DOI-USGS / national-flow-observations

This repository pulls national flow data from NWIS
Other
4 stars 8 forks source link

Use faster file format for temporary files #16

Closed wdwatkins closed 2 years ago

wdwatkins commented 3 years ago

Right now we are writing and reading at least several hundred (maybe over 1000) compressed RDS files for the data pull partitions. These files never go over the wire, so compression probably isn't worthwhile since it slows down read/write. We could switch to something like fst or maybe qs (a newer one, used in targets).

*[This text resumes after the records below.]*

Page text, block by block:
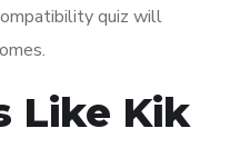
quiz will
Like Kik
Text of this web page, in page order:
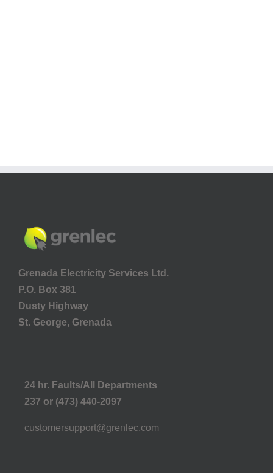
Grenada Electricity Services Ltd.
P.O. Box 381
Dusty Highway
St. George, Grenada
24 hr. Faults/All Departments
237 or (473) 440-2097
customersupport@grenlec.com
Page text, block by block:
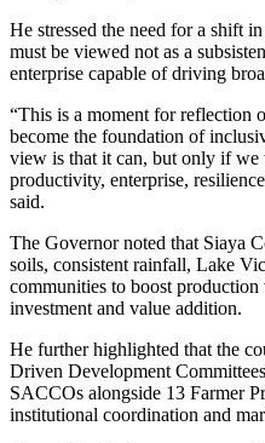
He stressed the need for a shift
must be viewed not as a
enterprise capable of driving
“This is a moment for reflection
become the foundation of
view is that it can, but only if we
productivity, enterprise,
said.
The Governor noted that Siaya
soils, consistent rainfall, Lake
communities to boost
investment and value addition.
He further highlighted that the
Driven Development
SACCOs alongside 13 Farmer
institutional coordination and

wdwatkins commented 3 years ago

Writing out the single large dv and uv files is also very slow. These do get uploaded to S3, so size on disk is relevant there, but there might be faster options.

padilla410 commented 2 years ago

I'm going to go with qs. It looks like fst might be faster, but from one blog:

Between both the `fst} package and readRDS() function in base R is quick serialization with the {qs} package. The average read time is almost twice the average read time from the {fst} package. However, the difference is a matter of seconds. Plus, the {qs} package allows the user to retain important data frame information, like variable/value labels and whether the data frame is a tibble.

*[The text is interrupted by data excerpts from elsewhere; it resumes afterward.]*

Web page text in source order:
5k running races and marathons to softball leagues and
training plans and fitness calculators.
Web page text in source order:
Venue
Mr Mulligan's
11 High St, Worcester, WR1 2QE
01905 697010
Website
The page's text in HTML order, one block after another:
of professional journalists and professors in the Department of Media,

...and the qs documentation:

saveRDS and readRDS are the standard for serialization of R data, but these functions are not optimized for speed. On the other hand, fst is extremely fast, but only works on data.frame’s and certain column types.

The only thing giving me pause at this point is the fact that qs is currently v 0.25.3 which may not be as stable as we would like longterm; however, it is supported by targets.

padilla410 commented 2 years ago

@wdwatkins I have modified the pipeline to use qs to download the individual partitions to the 10_nwis_pull/tmp directory (e.g., dv_210422_001.qs instead of dv_210422_001.rds).

Do you have an opinion about the format for nwis_dv_data.rds? Should this stay RDS or should it also be modified to qs?

wdwatkins commented 2 years ago

I suppose probably best to leave it at RDS for now? Could consider feather to allow us in Python, not sure how that compares in terms of read/write time (or how much that matters in general). But inter-operability is definitely a priority for the final output. Something like qs is probably better kept internal.